Reviewers: standard flow; no bypass.
"
This PR runs the FULL pipeline (no fast-path); reviewers approve; merge through the normal flow. The cleanup PR is mandatory.
Step 8 — Postmortem (within 48 hours)¶
Open ../runbooks/postmortem-template.md. Mandatory hotfix-specific
sections:
- Why was a hotfix needed? "Normal CI is too slow" is not a root cause; "the test suite is 30 min; we need it to be 10 min" is an action item.
- Was branch protection bypass justified? If 80% of postmortems answer "yes, but the hotfix could have been a rollback", → action item: train the team on the rollback playbook.
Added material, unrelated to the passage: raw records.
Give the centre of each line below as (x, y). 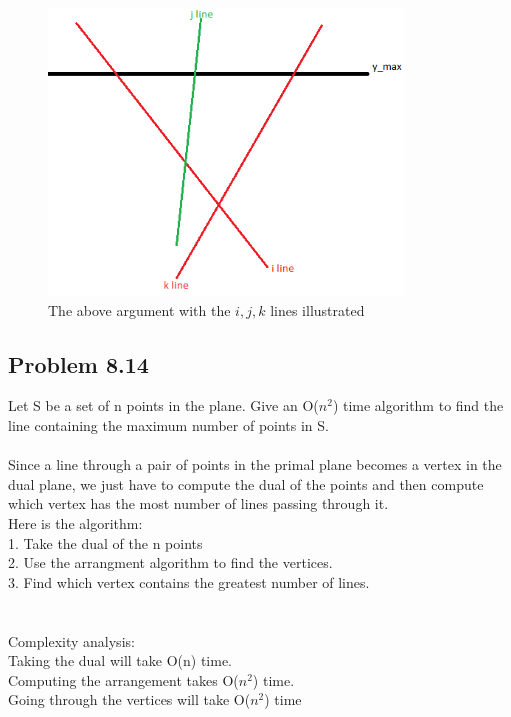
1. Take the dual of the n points (105, 542)
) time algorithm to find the (418, 405)
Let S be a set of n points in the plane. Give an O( (163, 405)
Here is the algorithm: (75, 522)
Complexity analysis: (71, 640)
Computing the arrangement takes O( (123, 679)
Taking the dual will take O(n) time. (120, 660)
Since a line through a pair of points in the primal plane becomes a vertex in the (255, 464)
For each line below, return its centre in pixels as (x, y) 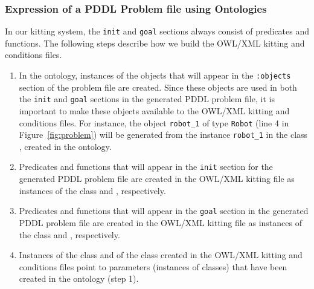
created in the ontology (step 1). (79, 278)
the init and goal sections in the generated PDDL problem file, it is (147, 99)
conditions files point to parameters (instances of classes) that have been (153, 266)
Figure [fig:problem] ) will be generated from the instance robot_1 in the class (163, 135)
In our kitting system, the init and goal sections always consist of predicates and (157, 31)
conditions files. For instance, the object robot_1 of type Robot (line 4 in (154, 122)
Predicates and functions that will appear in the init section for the (146, 167)
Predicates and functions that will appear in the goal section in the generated (164, 211)
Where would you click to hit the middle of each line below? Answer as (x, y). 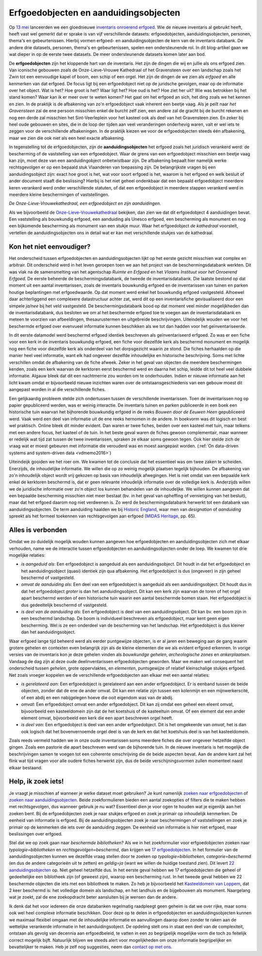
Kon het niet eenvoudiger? (50, 247)
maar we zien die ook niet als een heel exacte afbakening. (67, 138)
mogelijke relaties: (27, 555)
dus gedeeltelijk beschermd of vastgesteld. (64, 605)
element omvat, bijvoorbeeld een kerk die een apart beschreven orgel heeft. (97, 718)
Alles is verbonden (38, 530)
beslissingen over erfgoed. (36, 834)
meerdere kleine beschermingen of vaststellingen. (59, 194)
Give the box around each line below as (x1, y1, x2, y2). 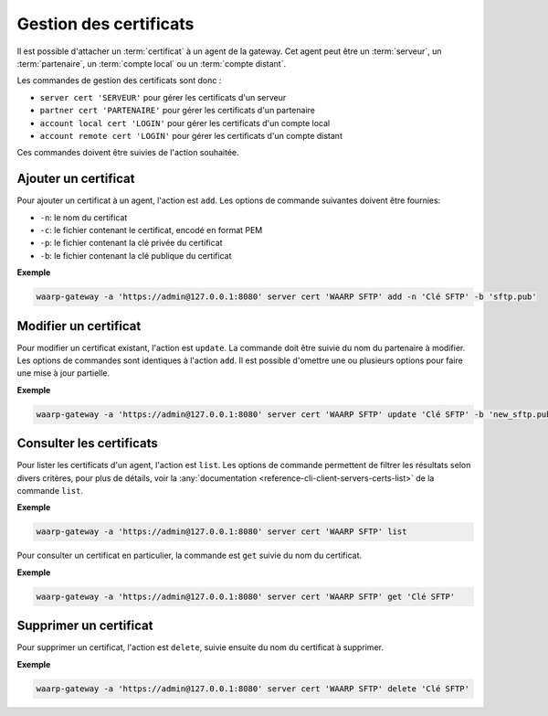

- Was the breakglass IAM role used? If so, see
cleanup-after- breakglass.mdfor the credential-rotation requirements. - What's the cleanup PR status? Linked + merged by the postmortem deadline (48h).
Step 9 — Audit log review (within 1 week)¶
The hotfix admin-merge + breakglass actions appear in:
- GitHub's audit log (@platform-admins actions).
- CloudTrail (every AWS API call made under the breakglass role).
- #bookstore-platform-audit (every admin action posts here via
GitHub App).
A platform-team member (NOT the hotfix author) reviews:
- Every
admin mergein the hotfix window — was the approver correct? - Every breakglass action — was the scope minimal?
- Any unrelated actions in the breakglass session — investigate.
Findings go into the postmortem.
The footguns¶
"I used breakglass and forgot to clean up"¶
The breakglass role's TTL (cleanup-after-breakglass.md) is 1 hour.
After expiry, the credentials are auto-rotated by the Vault auth
method. But: the artifacts the breakglass user created (RDS
snapshots, IAM users, S3 buckets) outlive the role. The cleanup
checklist in cleanup-after-breakglass.md is mandatory.
"The hotfix became normal"¶
If the same engineer ships > 1 hotfix per quarter, the team has a process bug, not a tool. Mitigations: - The platform-team's quarterly review counts hotfix PRs by author; > 4 per quarter is a code-yellow conversation. - A rate-limit on hotfixes: > 3 hotfixes in a 7-day window triggers a mandatory team review BEFORE the next one. - A CI investment: most "we hotfixed because CI is too slow" has the same fix — make CI faster (parallelise tests, cache deps, remove flaky ones). This is the unsexy long-term fix.
"I bypassed scan because it failed"¶
The fast-path NEVER skips scan. A hotfix that ships a known CVE
is a security event in addition to the original incident.
"I shipped multiple unrelated changes in one hotfix"¶
One concern per hotfix. Bundling "while I was there" changes bypasses review for those changes; that's a process bug masked by the incident.
Quick reference¶
# 1. Declare in Slack with approver.
# 2. Branch + commit + push.
# 3. Open PR; add `hotfix` label.
# 4. Wait for fast-path CI (~5 min); all green.
# 5. Admin-merge; force Argo CD sync.
# 6. Verify the metric recovers.
# 7. Open cleanup PR within 24h.
# 8. Postmortem within 48h.
# 9. Audit log review within 1 week.
Related runbooks¶
cleanup-after-breakglass.md— for any hotfix that USED the breakglass IAM role.breakglass-iam-policy.json— the IAM policy for the breakglass role.../rollback/code-rollback-argocd.md— the rollback path (try this first; it's faster than hotfix).../feature-flags/README.md— the kill-switch path (try this first; it's faster than rollback).../runbooks/postmortem-template.md— the postmortem template for the 48h writeup.
When this runbook last worked¶
| Date | Incident | Resolved by | Notes |
|---|---|---|---|
| 2026-04-02 | INC-2026-04-02-001 catalog nil-deref | Hotfix; 14 min mitigate-to-merge | flag flip would have worked too; hotfix author chose forward fix |
| 2026-01-29 | INC-2026-01-29-002 orders saga lock | Rollback; hotfix path NOT used | postmortem confirmed rollback was correct call |
Stale after 90 days without exercise. Quarterly chaos game-day SHOULD include a hotfix-lane drill (a fake P0 + the team runs the full sequence in dry-run mode).